:: Data to process ::

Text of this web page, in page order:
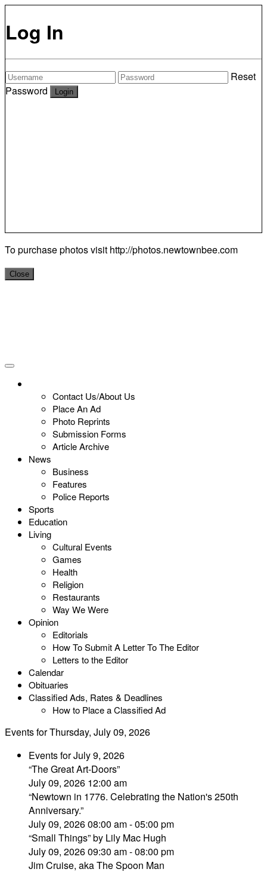
Log In
Reset
Password
To purchase photos visit http://photos.newtownbee.com
Close
Contact Us/About Us
Place An Ad
Photo Reprints
Submission Forms
Article Archive
News
Business
Features
Police Reports
Sports
Education
Living
Cultural Events
Games
Health
Religion
Restaurants
Way We Were
Opinion
Editorials
How To Submit A Letter To The Editor
Letters to the Editor
Calendar
Obituaries
Classified Ads, Rates & Deadlines
How to Place a Classified Ad
Events for Thursday, July 09, 2026
Events for July 9, 2026
“The Great Art-Doors”
July 09, 2026 12:00 am
“Newtown in 1776. Celebrating the Nation's 250th
Anniversary.”
July 09, 2026 08:00 am - 05:00 pm
“Small Things” by Lily Mac Hugh
July 09, 2026 09:30 am - 08:00 pm
Jim Cruise, aka The Spoon Man
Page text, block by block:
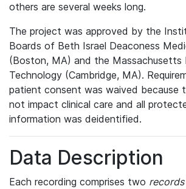
others are several weeks long.
The project was approved by the
Boards of Beth Israel Deaconess
(Boston, MA) and the
Technology (Cambridge, MA).
patient consent was waived because
not impact clinical care and all
information was deidentified.
Data Description
Each recording comprises two records

:::

▸ Task goal: What is needed is a word-for-word copy of the lines from the one containing "Jim Cruise, aka The Spoon Man" through the final line of the records above, both included, with the pictures left out.

▸ Output of the task:
Jim Cruise, aka The Spoon Man
Page text, block by block:
others are several weeks long.
The project was approved by the
Boards of Beth Israel Deaconess
(Boston, MA) and the
Technology (Cambridge, MA).
patient consent was waived because
not impact clinical care and all
information was deidentified.
Data Description
Each recording comprises two records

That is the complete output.